In meiner Firma hat es sich ergeben, dass ich eine SPS 750-881 mit einem IO-Link Modul 750-657 programmieren kann. Verwendet wird dafür WAGO IO-Pro v2.3.

Ich habe leider kein normales Input/Output Modul, jetzt möchte ich aber zunächst die Ports des IO-Link Moduls benutzen, um einen einfachen Aktor, z.B. eine Lampe, zu schalten. 
Dass mit dem IO-Link Modul über SIO therotisch machen kann habe ich bereits aus der Doku der library Datei entnommen. 

Leider fehlt mir die Erfahrung in der neuen Programmierumgebung und vor allem IO-Link, um meinen Fehler zu finden.

Ein Programm auf die SPS aufspielen hat bereits geklappt. Dabei habe ich die example-Datei auf das System aufgespielt und versucht einige Werte wie die bModeChannel_1 auf #200000010 und die bSIO_DO auf 2#00000001 zu setzen, aber ohne Erfolg.

Nachdem ich bei meiner Suche keine Einsteiger-freundliche Anleitung für IO-Link gefunden habe, habe ich gehofft hier könnte mir jemand Hinweise geben, wie ich das Problem lösen kann. Oder ist das für Einsteiger sowieso unmöglich?


Vielen Dank vorab!


----------



## Tobsucht (4 Februar 2020)

Hallo,

da du leider nicht schreibst welchen Baustein du verwendest bzw. welches Beispiel du hast gehe ich davon aus, dass du den Baustein IOL_Master verwendest.
Vorausgesetzt die Portkonfiguration ist korrekt kannst du die Ein- und Ausgänge bSIO_DO und bSIO_DI verwenden.

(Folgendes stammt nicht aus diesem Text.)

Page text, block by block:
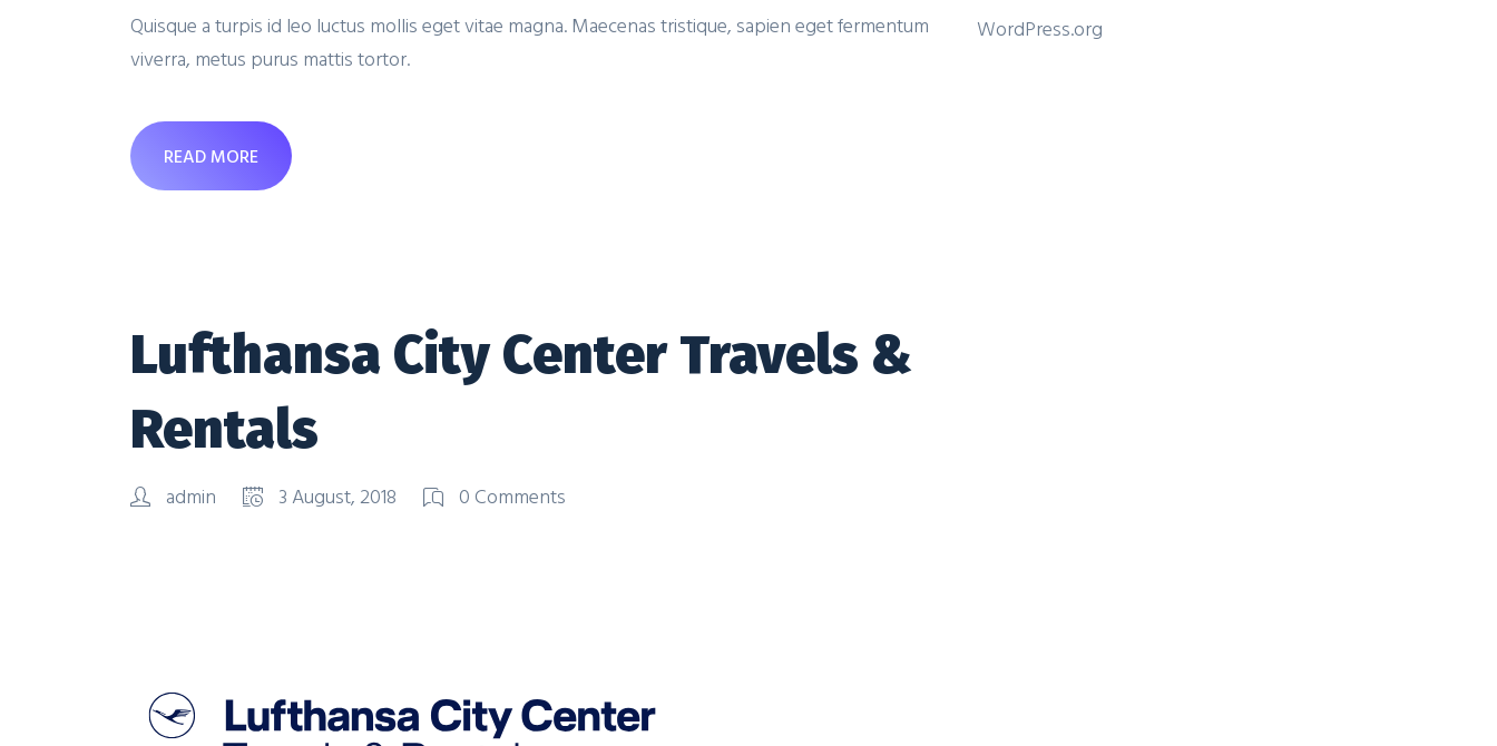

Die Standardeinstellung der Ports ist auf Eingang gestellt. Somit solltest Du am Ausgang bSIO_DI eine Änderung sehen, wenn du 24V auf einen der C/Q Anschlüsse legst.


Grüße


----------



## espeess (4 Februar 2020)

Hallo Tobsucht,

danke schonmal für deine Hilfe. Ich verwende die Beispieldatei, die beim Download der Wago lib enthalten ist. Dabei ist ein IOL_Master, ein IOL_M_Configuration und ein IOL_CALL.

Ich finde leider keine Unterlagen dazu, wie ich die Ports richtig konfiguriere. Über die Steuerungskonfiguration von Codesys habe ich lediglich einen Aus, bzw. Eingang bei einem 4-Port Master. 
Liege ich mit der Vermutung richtig, dass man über die IOL_CALL die Port-Konfiguration vornehmen muss?

Entschuldige meine blauäugigen Fragen.

Viele Grüße


----------



## Tobsucht (4 Februar 2020)

Nein, per IOL Call kannst du auf Parameter des IO Link Devices zugreifen. Eine Konfiguration wird, wie der Name schon sagt, über den Baustein IOL_M_Configuration durchgeführt oder über das Programm Wago IO Check. Die Struktur IOL_typSimpleConfig enthält die Konfiguration. Zum Beispiel bModeChannel_1:BYTE;(*0:deactivated,1=DI,2=DO,3=IOL


----------



## espeess (5 Februar 2020)

Danke, ich werde es gleich morgen ausprobieren und melde mich dann


----------